- PROBLEM REQUIREMENTS -
Pull every line holding the string "Cuba" from the records below.

Records from a data source
○ ○ ○ ○

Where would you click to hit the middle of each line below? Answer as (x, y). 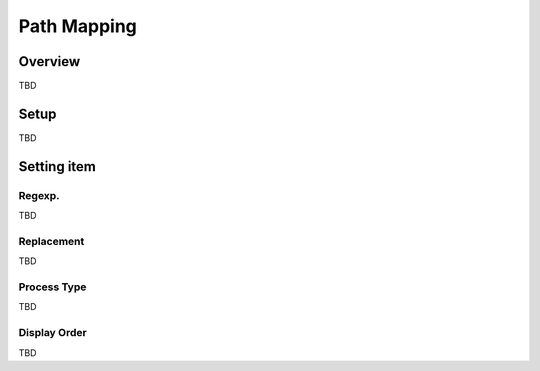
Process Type (52, 287)
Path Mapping (77, 26)
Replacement (51, 241)
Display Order (52, 333)
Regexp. (39, 195)
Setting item (57, 166)
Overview (49, 61)
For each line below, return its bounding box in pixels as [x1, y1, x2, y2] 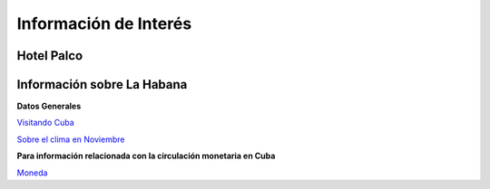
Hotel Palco [16, 48, 83, 63]
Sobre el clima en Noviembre [16, 134, 125, 145]
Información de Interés [16, 14, 192, 33]
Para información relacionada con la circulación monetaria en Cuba [16, 150, 276, 162]
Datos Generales [16, 100, 82, 112]
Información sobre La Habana [16, 77, 188, 92]
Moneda [16, 167, 48, 178]
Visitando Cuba [16, 118, 74, 128]

○ ○ ○ ○

- REPLY -
Para información relacionada con la circulación monetaria en Cuba [16, 150, 276, 162]
Visitando Cuba [16, 118, 74, 128]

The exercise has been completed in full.